Quinn leans back and groans again. “Why is life so complicated?”

“There is no answer, my friend.”

“Ugh. Maybe Nola and I will just move to South Carolina or something. This way, she can see her family whenever she wants. I’ll just stay home like a hermit.”

“That’s not fair to you. The staying home part.”

“I know, but I love her and if being there will make her happy, I’ll do it.”

25

PEYTON

The summer is fading quickly and before I know it, Noah will have to pack and return to Portland. I’ll go with him, but not as a member of the Portland Pioneers. Giving them my resignation was easy and probably one of the best decisions, aside from marrying Noah, I’ve ever made. Our baby is due at the end of the year or early into next year and I’d miss the end of the season and potentially playoffs, where I would be needed the most. I did offer to freelance for them, since I’d be at most of the games, or they could send game film to me for the ones I don’t make. As soon as word spread, offers from other teams came pouring in. I’m weighing all of them, just as I’m weighing myself now.

The number on the scale continues to go higher, which is good. I’m gaining healthy weight to support my expanding belly. One night, I went to bed with a somewhat flat stomach and woke the next day looking like I had put a small balloon under my shirt. Only, I hadn’t. Our baby had grown or shifted or whatever it’s called. As soon as Noah saw my bump, he had the camera out, taking pictures from every angle.

It's weird, up until now I haven’t felt pregnant. The baby didn’t move around enough for me to feel the flutters other mom’s talk about experiencing and my little pouch was just that, little. I looked bloated most days, but now . . . now I get to stand in the mirror and cradle my belly.
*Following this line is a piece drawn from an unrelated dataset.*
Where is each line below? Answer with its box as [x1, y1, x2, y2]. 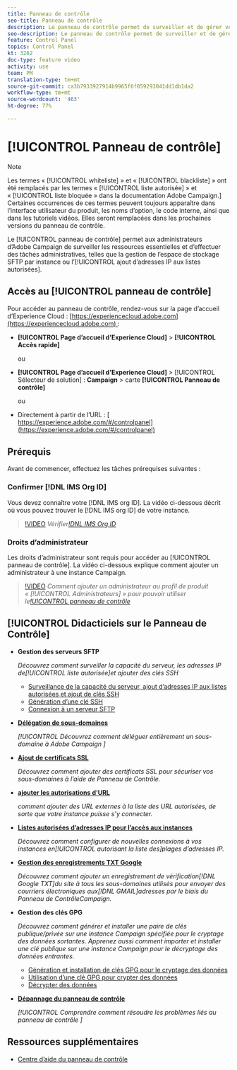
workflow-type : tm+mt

We still haven’t really told people outside our family and a handful of friends that we’re expecting. Mostly because I want to get to the twenty-week mark or my first ultrasound. Technically, I still have another four weeks, but I managed to convince Dr. Ringman I need the ultrasound before we return to Portland for the football season.

Noah finds me standing in front of the mirror, rubbing my hand over my bump and then holding it. It’s the most magnificent thing I have ever seen in my life. Knowing a life we created is in there, thriving, makes me feel like I can do anything in this world. I have no worries. Not about Noah and whatever decision he makes about his career. Not about whether or not I decide to be a consultant with the Pioneers.

He stands behind me, fitting perfectly against me. His hands hold my stomach as he looks at me through the mirror. “Are you ready for today?”